Guest Contributor: Lisa Pascoe
For as long as I can remember I’ve always been quiet and introverted, preferring books and animals to people. I’ve always been quite sensitive to the world around me too. While these are all attributes I appreciate about myself now, growing up I really struggled to find a sense of who I was in the world. Frequent house moves meant that making friends wasn’t easy. The only way I knew to shine was to get the best grades and so I put a lot of pressure on myself to be perfect. I share this because I know that many girls today are putting themselves under tremendous pressure to do all the things. Anxiety is on the rise among teenage girls and now more than ever we need to build empowering communities so that no-one feels alone. Today I’m sharing 5 things I wish someone had told me growing up.

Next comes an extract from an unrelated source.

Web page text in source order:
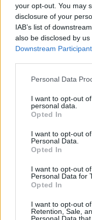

1) Make friends with your body and listen to it. When I was a teenager my hormones ruled the show. Every month I felt unattractive, anxious and like a failure. What I didn’t realize then was that this was part of my monthly hormonal cycle. If I could speak to younger me now, I would say this: know that you are inherently beautiful, be kind to yourself, and look after your body because it is the only one you have. You are capable of amazing things.
If you have a difficult relationship with your body, practice thanking different parts of your body for the big and small ways in which they support you.
2) You are not your feelings. When you are in your feelings, it can feel like they are the whole world. For the longest time growing up I saw myself as an anxious person rather than someone who experiences anxiety. Somehow, I had become my feelings. One day I came across the quote below and something shifted.
Next time you feel sad or worried know that you are the sky and that just
as the storm passes so too shall the feelings.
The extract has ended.